▸ **GOAL OF THE EXERCISE**:
Print every record below exactly as it stands, but leave out the pictures.

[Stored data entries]

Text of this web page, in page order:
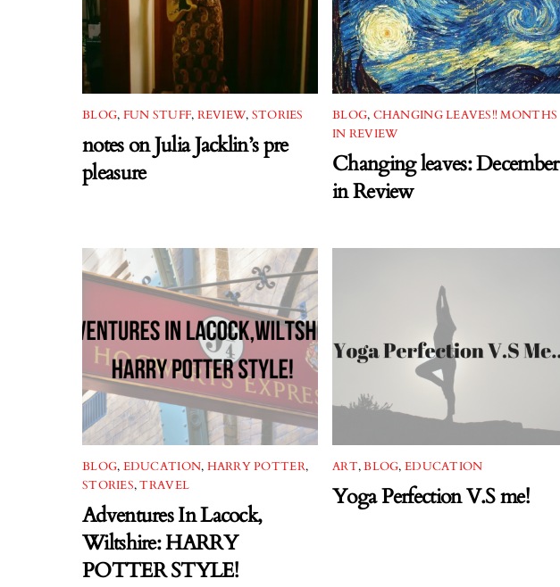
BLOG, FUN STUFF, REVIEW, STORIES
notes on Julia Jacklin’s pre
pleasure
BLOG, CHANGING LEAVES!! MONTHS
IN REVIEW
Changing leaves: December
in Review
BLOG, EDUCATION, HARRY POTTER,
STORIES,TRAVEL
Adventures In Lacock,
Wiltshire: HARRY
POTTER STYLE!
ART,BLOG, EDUCATION
Yoga Perfection V.S me!
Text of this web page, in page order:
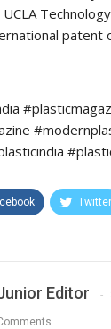
patent
Twitter
Editor
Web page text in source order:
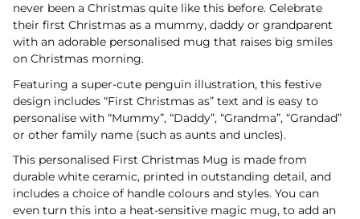
never been a Christmas quite like this before. Celebrate
their first Christmas as a mummy, daddy or grandparent
with an adorable personalised mug that raises big smiles
on Christmas morning.
Featuring a super-cute penguin illustration, this festive
design includes “First Christmas as” text and is easy to
personalise with “Mummy”, “Daddy”, “Grandma”, “Grandad”
or other family name (such as aunts and uncles).
This personalised First Christmas Mug is made from
durable white ceramic, printed in outstanding detail, and
includes a choice of handle colours and styles. You can
even turn this into a heat-sensitive magic mug, to add an
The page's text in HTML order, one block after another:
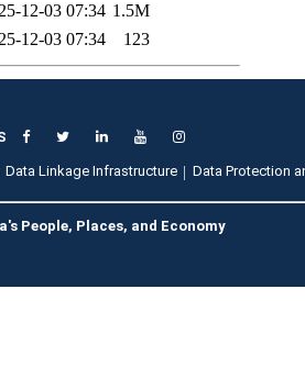
12-03 07:34 1.5M
12-03 07:34 123
Data Linkage Infrastructure Data Protection
People, Places, and Economy
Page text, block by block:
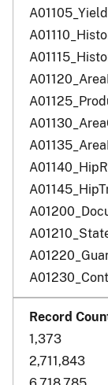
1,373
2,711,843
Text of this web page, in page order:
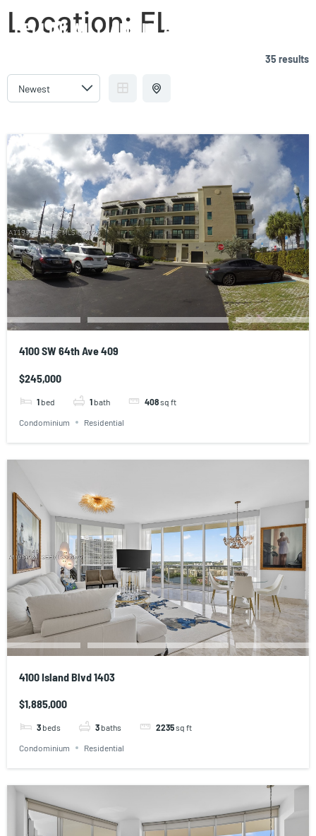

▸ **SOLUTION TO THIS PROBLEM**:
Text of this web page, in page order:
BLOG, FUN STUFF, REVIEW, STORIES
notes on Julia Jacklin’s pre
pleasure
BLOG, CHANGING LEAVES!! MONTHS
IN REVIEW
Changing leaves: December
in Review
BLOG, EDUCATION, HARRY POTTER,
STORIES,TRAVEL
Adventures In Lacock,
Wiltshire: HARRY
POTTER STYLE!
ART,BLOG, EDUCATION
Yoga Perfection V.S me!
Text of this web page, in page order:
patent
Twitter
Editor
Web page text in source order:
never been a Christmas quite like this before. Celebrate
their first Christmas as a mummy, daddy or grandparent
with an adorable personalised mug that raises big smiles
on Christmas morning.
Featuring a super-cute penguin illustration, this festive
design includes “First Christmas as” text and is easy to
personalise with “Mummy”, “Daddy”, “Grandma”, “Grandad”
or other family name (such as aunts and uncles).
This personalised First Christmas Mug is made from
durable white ceramic, printed in outstanding detail, and
includes a choice of handle colours and styles. You can
even turn this into a heat-sensitive magic mug, to add an
The page's text in HTML order, one block after another:
12-03 07:34 1.5M
12-03 07:34 123
Data Linkage Infrastructure Data Protection
People, Places, and Economy
Page text, block by block:
1,373
2,711,843
Text of this web page, in page order:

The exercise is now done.